Virginia Tech has established itself as the powerhouse of the new-look ACC. It has won three of the last five ACC championship games and has finished in the Top 20 of the Associated Press poll eight of the last 10 seasons.
More importantly, it would bring the coveted Washington, D.C. television market into the SEC footprint. Expansion is all about television revenue, and adding the *No. 8 television market* in the country to the SEC's growing list of cities would undoubtedly add to the bottom line. It may be a four-hour drive to Blacksburg, but the Hokies have a big following in the D.C./Northern Virginia area.
I know, I know; it took a lot of political wrangling in the state of Virginia to get Virginia Tech into the ACC to begin with. But if the Big 12 takes two, three or even four ACC teams, the ACC could start crumbling even with the additions of Pittsburgh and Syracuse. At that point, politics would take a back seat in favor of self-preservation.


----------



## mcrandle (May 22, 2012)

Well, one side is saying NC State and Virginia Tech are rumored in the mix......but the other side is saying Florida St., Clemson, or Georgia Tech. The SEC has claimed any further expansion would NOT include teams in a state where an SEC team already resides. So that could exclude the latter three. Plus, some are saying FSU is eyeing the Big 12, although that is heresay and the head of FSU wants to stay in the SEC.

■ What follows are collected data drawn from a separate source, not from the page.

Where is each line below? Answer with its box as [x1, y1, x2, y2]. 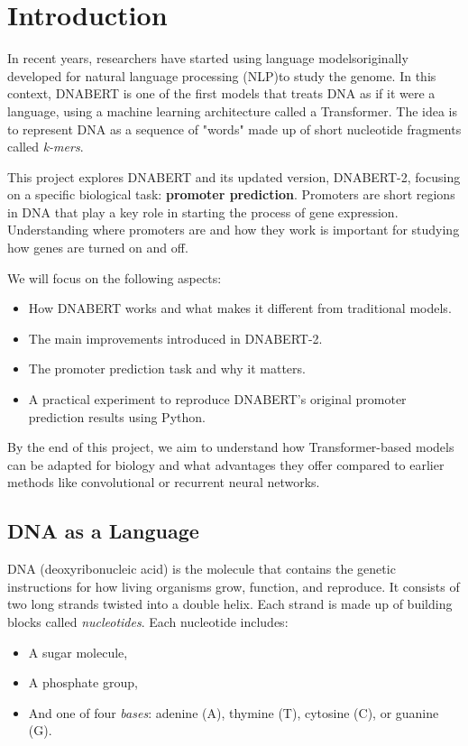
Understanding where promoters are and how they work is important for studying [7, 220, 460, 239]
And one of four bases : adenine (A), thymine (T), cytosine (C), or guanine [28, 703, 439, 722]
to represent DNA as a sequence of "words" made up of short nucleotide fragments [7, 119, 462, 138]
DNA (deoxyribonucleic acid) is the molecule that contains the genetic [7, 559, 396, 578]
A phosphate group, [28, 673, 138, 692]
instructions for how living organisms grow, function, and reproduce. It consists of [7, 576, 460, 595]
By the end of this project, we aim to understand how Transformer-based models [7, 437, 454, 456]
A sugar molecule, [28, 642, 128, 661]
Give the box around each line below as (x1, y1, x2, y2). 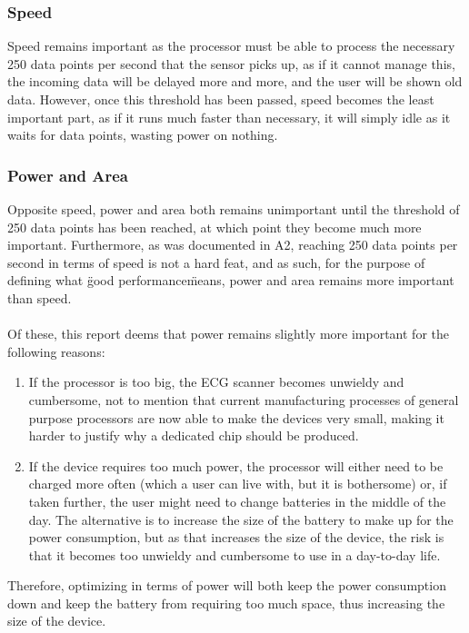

So that leaves State (my team who I love) and the Hokies. I think, for basketball reasons, State would likely stay because of the tradition of ACC basketball and it's rivals, and for the namesake of "Tobacco Road."

Now with the 4-team playoff on it's way, schools are going to factor that in to their alignment decision. It is rumored that the playoff will invite conference champions, and the ACC will most likely NOT be in that mix, however, the SEC most definitely WILL. So, I see Virginia Tech as a front-runner to jump ship. Question is, who will be the last, and 16th team to enter the SEC? I still think NC State is a possibility, but until I hear another name, I don't know.


----------



## Garcia Vega (May 22, 2012)

FSU is going to Big 12 (good friend is die hard Nole),like 90% in works. VATech is jumping ship as long as Clemson bounces, basically Clemson holds the key. Would love to see Hokies leave I am die hard fan


----------